(Task data begins)

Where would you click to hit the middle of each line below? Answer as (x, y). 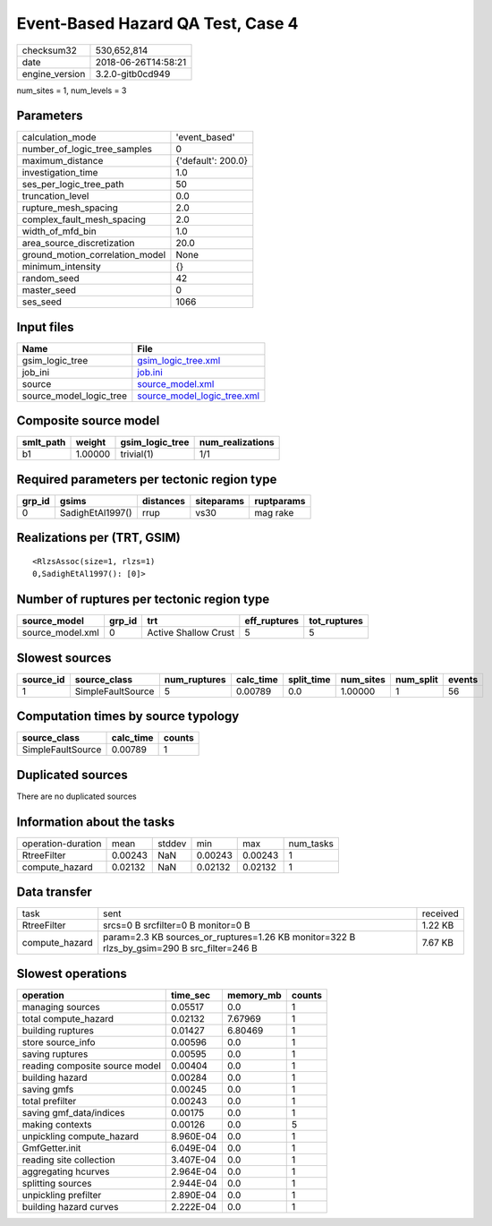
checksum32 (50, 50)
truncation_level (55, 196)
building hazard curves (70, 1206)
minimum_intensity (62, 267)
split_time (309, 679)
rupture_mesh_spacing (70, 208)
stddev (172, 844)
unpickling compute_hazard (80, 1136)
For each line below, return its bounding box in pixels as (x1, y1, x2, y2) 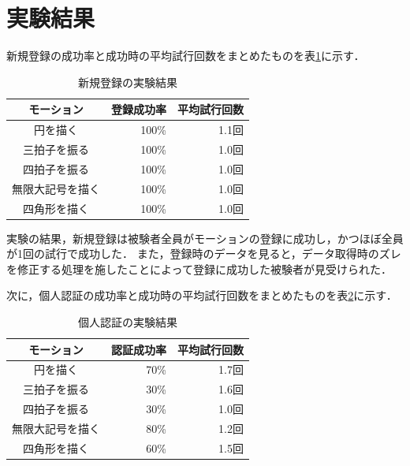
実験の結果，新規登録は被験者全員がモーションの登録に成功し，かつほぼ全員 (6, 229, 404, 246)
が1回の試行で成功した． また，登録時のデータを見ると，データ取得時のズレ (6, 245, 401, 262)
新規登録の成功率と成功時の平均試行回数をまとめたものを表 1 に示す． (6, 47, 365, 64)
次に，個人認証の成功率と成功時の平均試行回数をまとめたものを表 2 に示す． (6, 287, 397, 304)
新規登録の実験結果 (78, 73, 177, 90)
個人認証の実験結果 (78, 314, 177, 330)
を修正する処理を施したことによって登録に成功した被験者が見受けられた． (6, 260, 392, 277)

(Task data ends)
(Task data begins)

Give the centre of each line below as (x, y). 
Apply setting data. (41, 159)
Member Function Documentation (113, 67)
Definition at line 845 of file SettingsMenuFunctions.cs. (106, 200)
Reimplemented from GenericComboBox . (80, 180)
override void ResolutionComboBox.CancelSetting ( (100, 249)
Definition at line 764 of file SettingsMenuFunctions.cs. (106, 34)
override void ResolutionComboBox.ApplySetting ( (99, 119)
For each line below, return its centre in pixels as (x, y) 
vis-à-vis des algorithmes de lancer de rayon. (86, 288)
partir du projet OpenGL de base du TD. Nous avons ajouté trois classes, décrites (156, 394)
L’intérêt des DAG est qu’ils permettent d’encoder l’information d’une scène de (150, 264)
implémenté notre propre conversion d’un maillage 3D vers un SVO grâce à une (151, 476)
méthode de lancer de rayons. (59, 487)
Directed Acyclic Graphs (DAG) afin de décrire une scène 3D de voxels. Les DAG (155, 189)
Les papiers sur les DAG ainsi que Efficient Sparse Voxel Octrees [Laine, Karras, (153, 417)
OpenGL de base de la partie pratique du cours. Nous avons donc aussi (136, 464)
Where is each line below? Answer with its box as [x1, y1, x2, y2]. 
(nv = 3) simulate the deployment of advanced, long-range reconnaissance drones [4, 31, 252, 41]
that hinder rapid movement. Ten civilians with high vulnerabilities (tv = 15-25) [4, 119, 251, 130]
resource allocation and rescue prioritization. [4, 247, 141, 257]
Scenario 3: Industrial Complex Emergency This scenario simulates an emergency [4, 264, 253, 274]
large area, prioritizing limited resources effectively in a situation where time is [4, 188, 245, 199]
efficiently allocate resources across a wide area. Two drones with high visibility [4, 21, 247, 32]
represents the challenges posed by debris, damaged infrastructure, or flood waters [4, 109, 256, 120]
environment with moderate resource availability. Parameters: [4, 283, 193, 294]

(Task data ends)
(Task data begins)

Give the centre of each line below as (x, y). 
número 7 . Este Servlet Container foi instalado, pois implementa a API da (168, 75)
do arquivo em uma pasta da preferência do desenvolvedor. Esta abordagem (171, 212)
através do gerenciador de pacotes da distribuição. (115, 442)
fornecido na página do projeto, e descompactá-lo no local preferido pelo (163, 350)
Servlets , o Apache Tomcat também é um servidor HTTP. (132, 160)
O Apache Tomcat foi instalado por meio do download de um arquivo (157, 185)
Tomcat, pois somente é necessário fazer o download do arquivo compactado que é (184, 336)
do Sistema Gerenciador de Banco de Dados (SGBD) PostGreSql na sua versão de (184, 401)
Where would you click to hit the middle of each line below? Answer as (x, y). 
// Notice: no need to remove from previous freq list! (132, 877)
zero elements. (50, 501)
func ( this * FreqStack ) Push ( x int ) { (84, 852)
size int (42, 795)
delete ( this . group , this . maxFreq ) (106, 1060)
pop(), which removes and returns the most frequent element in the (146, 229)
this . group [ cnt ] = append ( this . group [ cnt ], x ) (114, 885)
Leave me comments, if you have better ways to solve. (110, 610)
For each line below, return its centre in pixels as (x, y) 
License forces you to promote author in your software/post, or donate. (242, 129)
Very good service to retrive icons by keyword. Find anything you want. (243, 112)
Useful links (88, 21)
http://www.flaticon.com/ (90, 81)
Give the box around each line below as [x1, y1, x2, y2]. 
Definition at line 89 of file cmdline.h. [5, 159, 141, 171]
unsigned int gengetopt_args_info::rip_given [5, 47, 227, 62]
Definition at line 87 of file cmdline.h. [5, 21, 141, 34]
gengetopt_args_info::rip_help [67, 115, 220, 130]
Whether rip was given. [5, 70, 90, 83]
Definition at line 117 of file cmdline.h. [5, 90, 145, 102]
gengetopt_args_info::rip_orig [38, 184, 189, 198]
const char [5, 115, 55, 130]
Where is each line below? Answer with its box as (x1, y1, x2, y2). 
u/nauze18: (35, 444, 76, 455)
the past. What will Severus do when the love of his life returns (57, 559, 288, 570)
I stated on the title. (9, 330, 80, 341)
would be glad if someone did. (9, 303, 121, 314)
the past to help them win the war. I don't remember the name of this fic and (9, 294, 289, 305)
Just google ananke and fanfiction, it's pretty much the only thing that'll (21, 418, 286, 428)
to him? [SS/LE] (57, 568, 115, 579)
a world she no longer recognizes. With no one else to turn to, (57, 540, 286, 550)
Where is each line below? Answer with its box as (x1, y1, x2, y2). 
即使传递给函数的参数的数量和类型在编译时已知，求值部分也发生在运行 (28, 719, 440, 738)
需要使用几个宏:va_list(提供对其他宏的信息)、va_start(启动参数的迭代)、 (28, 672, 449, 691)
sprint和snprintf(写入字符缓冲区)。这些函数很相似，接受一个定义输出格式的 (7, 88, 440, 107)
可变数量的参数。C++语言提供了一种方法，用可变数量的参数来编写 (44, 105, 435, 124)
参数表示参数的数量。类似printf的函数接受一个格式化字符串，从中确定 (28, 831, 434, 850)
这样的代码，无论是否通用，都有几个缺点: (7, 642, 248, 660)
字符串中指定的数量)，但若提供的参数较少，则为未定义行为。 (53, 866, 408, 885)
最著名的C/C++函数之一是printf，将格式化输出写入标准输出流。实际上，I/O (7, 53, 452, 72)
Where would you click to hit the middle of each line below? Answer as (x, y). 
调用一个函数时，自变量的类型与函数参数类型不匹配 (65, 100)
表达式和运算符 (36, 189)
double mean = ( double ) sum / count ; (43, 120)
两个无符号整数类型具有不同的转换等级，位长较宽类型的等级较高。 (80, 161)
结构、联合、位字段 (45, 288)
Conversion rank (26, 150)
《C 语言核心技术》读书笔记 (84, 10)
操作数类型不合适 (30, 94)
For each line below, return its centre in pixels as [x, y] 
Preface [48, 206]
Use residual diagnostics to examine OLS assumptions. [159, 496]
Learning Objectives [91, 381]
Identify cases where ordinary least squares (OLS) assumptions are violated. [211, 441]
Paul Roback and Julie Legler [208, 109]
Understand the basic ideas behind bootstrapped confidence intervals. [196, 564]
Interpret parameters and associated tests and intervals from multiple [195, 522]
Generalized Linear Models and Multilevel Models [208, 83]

(Task data ends)

Brief. An exact, complete copy of the lines above from the one with "box as [x1, y1, x2, y2]." through the one with "environment with moderate" is the whole answer.

Solution to the problem.
Where is each line below? Answer with its box as [x1, y1, x2, y2]. 
(nv = 3) simulate the deployment of advanced, long-range reconnaissance drones [4, 31, 252, 41]
that hinder rapid movement. Ten civilians with high vulnerabilities (tv = 15-25) [4, 119, 251, 130]
resource allocation and rescue prioritization. [4, 247, 141, 257]
Scenario 3: Industrial Complex Emergency This scenario simulates an emergency [4, 264, 253, 274]
large area, prioritizing limited resources effectively in a situation where time is [4, 188, 245, 199]
efficiently allocate resources across a wide area. Two drones with high visibility [4, 21, 247, 32]
represents the challenges posed by debris, damaged infrastructure, or flood waters [4, 109, 256, 120]
environment with moderate resource availability. Parameters: [4, 283, 193, 294]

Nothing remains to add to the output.